"Jika seseorang ingin menjadi yang terdahulu, hendaklah ia menjadi yang terakhir dari semuanya dan pelayan dari semuanya." (Mrk 9: 35)
Kontroversial, ya, kan?!
Mengakui ingin menjadi yang terdahulu saja tidak mudah, karena orang mengingkarinya agar diri terhindar dari rasa bersalah atas dosa kesombongan.
Setelah berhasil jujur mengakui adanya keinginan untuk menjadi unggul pun tidaklah menjadikannya lebih mudah. Ayat di atas ibarat pagar yang menghalangi nafsu seseorang untuk melompatinya.
Sungguh sulit untuk membelokkan hasrat unggul menjadi kesediaan hati agar menjadi yang terakhir dan pelayan dari semua.
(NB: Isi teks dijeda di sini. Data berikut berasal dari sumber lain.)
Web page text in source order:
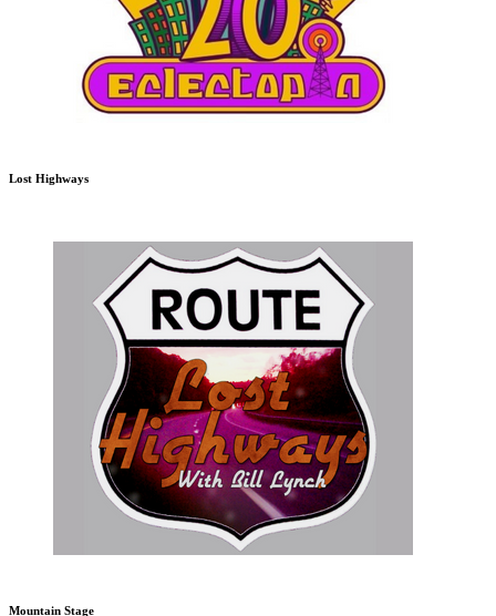
Lost Highways
Mountain Stage
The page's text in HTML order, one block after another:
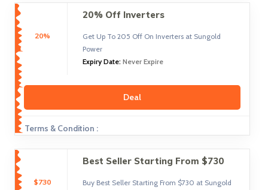
20%
20% Off Inverters
Get Up To 205 Off On Inverters at Sungold
Power
Expiry Date: Never Expire
Deal
Terms & Condition :
$730
Best Seller Starting From $730
Buy Best Seller Starting From $730 at Sungold
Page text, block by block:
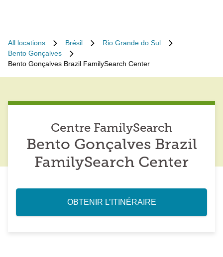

Terutama saat individu menempatkan dirinya sebagai bagian yang terpisah dari semua yang lain.
Namun ini rasanya akan langsung diterima hati manakala seseorang memandang dirinya sebagai satu kesatuan dengan semua. Seperti seorang dokter yang bertanggung jawab menyembuhkan sejumlah pasien, tentu ia akan mendahulukan dari yang paling kritis, dan baru melayani keluhan yang teringan di urutan terakhir.
Orang bilang, proses karya berawal dari rancangan ide yang tercipta di benak, lalu mendorong rasa antusias untuk merealisasikan ide, serta nyata melakukan karsa untuk mengeksekusinya. Cipta, rasa, dan karsa.
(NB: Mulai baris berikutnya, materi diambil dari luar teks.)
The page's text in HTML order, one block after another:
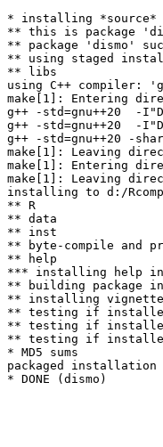
* installing *source*
** this is package
** package 'dismo'
** using staged
** libs
using C++ compiler:
make[1]: Entering
g++ -std=gnu++20  -
g++ -std=gnu++20  -
g++ -std=gnu++20 -
make[1]: Leaving
make[1]: Entering
make[1]: Leaving
installing to d:/
** R
** data
** inst
** byte-compile and
** help
*** installing help
** building package
** installing
** testing if installed
** testing if installed
** testing if installed
* MD5 sums
packaged
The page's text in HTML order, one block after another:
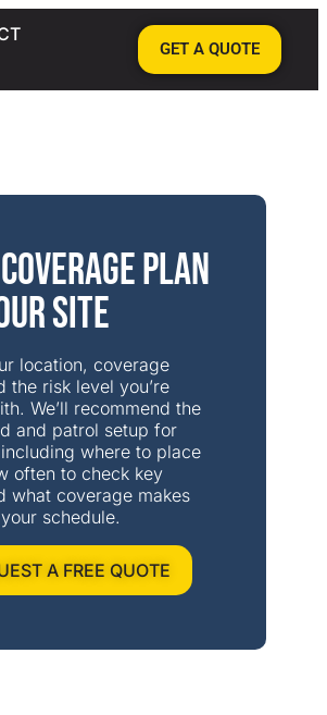
GET A QUOTE
Plan
Site
location, coverage
the risk level you’re
We’ll recommend the
and patrol setup for
where to place
often to check key
what coverage makes
schedule.
A FREE QUOTE

Namun bagaimana bila rasa ternyata menolak gagasan yang tercipta? Seperti hati yang belum sepenuhnya menerima, atau masih suka plin plan menerima-menolak terhadap gagasan "diri sebagai satu kesatuan, dan baiklah sang diri unggul rela menjadi yang terakhir dan pelayan untuk semua"?
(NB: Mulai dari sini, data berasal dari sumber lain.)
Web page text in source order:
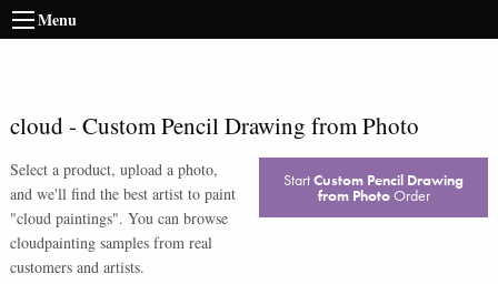
Menu
cloud- Custom Pencil Drawing from Photo
Select a product, upload a photo,
and we'll find the best artist to paint
"cloud paintings". You can browse
cloudpainting samples from real
customers and artists.
StartCustom Pencil Drawing
from PhotoOrder

Bukankah sebuah keindahan terasa menyentuh saat pikir berimaji tentang seorang istri pertama yang ikhlas melayani pemenuhan kepentingan istri-istri muda seperti seorang kakak yang mengasuh dan mengasihi adik-adiknya? Atau seorang pemimpin tertinggi negara yang melepas hak memperoleh layanan prioritas dan memilih bertekun untuk melayani rakyatnya daripada dilayani secara istimewa? Â
Bisakah genggaman rasa keberatan hati ini saya lepaskan? Bisa.